[Data items]
····················
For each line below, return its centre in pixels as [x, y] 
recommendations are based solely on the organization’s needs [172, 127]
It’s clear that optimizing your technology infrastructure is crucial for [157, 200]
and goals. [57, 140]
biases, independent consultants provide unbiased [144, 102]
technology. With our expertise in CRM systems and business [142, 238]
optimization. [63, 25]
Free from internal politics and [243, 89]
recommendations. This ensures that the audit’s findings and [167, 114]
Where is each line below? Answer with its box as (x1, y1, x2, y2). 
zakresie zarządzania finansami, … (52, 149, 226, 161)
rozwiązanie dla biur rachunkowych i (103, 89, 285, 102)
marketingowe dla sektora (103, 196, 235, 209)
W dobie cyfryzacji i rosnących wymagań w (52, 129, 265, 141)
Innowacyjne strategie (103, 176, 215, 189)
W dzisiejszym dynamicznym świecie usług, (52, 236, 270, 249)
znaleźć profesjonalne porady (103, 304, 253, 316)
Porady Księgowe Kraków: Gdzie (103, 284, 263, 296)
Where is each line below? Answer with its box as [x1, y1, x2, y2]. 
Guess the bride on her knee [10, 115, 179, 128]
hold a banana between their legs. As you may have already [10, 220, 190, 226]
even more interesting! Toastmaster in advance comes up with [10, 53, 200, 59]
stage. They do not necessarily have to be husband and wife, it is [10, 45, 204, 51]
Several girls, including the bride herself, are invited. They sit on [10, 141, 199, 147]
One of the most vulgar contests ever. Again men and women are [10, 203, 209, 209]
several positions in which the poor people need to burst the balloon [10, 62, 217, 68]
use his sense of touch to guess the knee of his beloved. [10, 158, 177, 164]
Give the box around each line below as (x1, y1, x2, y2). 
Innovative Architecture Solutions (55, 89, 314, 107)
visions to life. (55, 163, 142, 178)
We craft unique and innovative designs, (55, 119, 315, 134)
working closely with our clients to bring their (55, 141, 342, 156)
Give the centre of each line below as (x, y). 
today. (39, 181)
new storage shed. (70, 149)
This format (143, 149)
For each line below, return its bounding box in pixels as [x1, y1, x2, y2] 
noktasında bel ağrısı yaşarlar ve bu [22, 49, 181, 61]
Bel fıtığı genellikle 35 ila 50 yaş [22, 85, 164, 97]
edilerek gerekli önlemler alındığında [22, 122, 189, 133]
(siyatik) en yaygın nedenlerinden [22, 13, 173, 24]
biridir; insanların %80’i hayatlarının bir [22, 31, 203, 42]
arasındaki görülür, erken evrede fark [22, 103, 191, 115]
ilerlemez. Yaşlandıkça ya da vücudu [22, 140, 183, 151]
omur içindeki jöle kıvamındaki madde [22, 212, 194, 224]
····················
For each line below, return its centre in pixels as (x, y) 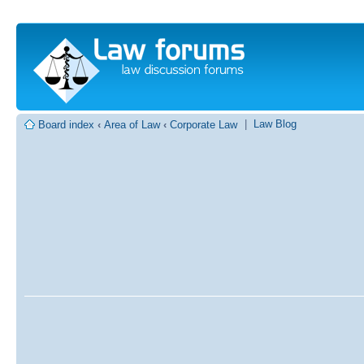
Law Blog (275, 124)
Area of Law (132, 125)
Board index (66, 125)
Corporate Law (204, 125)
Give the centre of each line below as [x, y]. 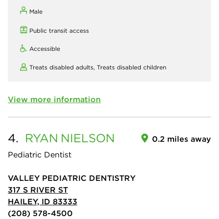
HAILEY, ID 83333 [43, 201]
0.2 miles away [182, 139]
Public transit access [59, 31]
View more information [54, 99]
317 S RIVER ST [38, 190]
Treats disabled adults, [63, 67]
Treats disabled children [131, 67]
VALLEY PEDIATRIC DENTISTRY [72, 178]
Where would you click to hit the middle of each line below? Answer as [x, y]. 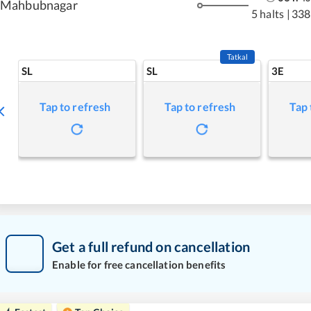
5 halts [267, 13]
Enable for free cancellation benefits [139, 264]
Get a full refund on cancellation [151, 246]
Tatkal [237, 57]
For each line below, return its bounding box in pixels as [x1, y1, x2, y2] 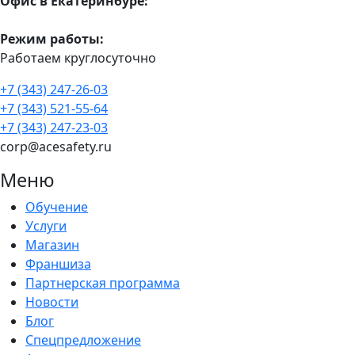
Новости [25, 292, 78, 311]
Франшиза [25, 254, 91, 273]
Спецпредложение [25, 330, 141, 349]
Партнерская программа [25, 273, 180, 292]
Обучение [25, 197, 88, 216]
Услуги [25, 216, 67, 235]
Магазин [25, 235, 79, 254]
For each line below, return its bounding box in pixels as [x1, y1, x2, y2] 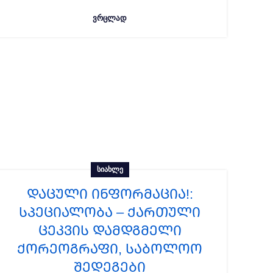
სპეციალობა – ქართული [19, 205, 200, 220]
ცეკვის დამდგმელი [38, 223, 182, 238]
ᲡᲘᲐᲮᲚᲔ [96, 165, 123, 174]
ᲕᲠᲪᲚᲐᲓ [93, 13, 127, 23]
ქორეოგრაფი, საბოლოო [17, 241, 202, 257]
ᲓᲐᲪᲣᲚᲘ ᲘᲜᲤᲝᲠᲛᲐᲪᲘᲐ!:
····················
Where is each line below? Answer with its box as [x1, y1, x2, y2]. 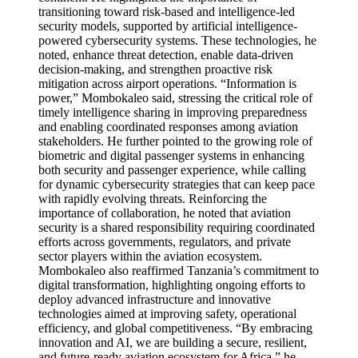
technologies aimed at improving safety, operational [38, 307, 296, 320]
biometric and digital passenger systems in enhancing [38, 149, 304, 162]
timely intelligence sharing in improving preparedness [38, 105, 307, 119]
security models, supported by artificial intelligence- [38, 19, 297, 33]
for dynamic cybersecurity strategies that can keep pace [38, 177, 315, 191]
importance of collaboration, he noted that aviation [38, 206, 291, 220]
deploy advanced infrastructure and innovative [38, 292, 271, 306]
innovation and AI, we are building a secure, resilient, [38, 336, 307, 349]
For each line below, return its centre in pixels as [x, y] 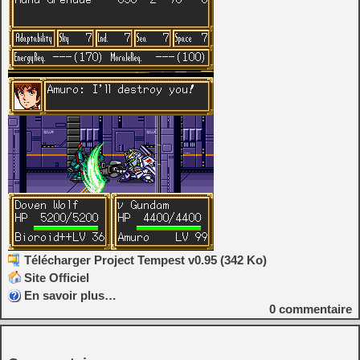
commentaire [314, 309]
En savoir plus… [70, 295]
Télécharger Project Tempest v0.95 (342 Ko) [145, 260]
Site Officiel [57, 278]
····················
### REQUIREMENT
Match on "knee" and copy out every line of the entries that contains it.

### FINAL ANSWER
Guess the bride on her knee [10, 115, 179, 128]
use his sense of touch to guess the knee of his beloved. [10, 158, 177, 164]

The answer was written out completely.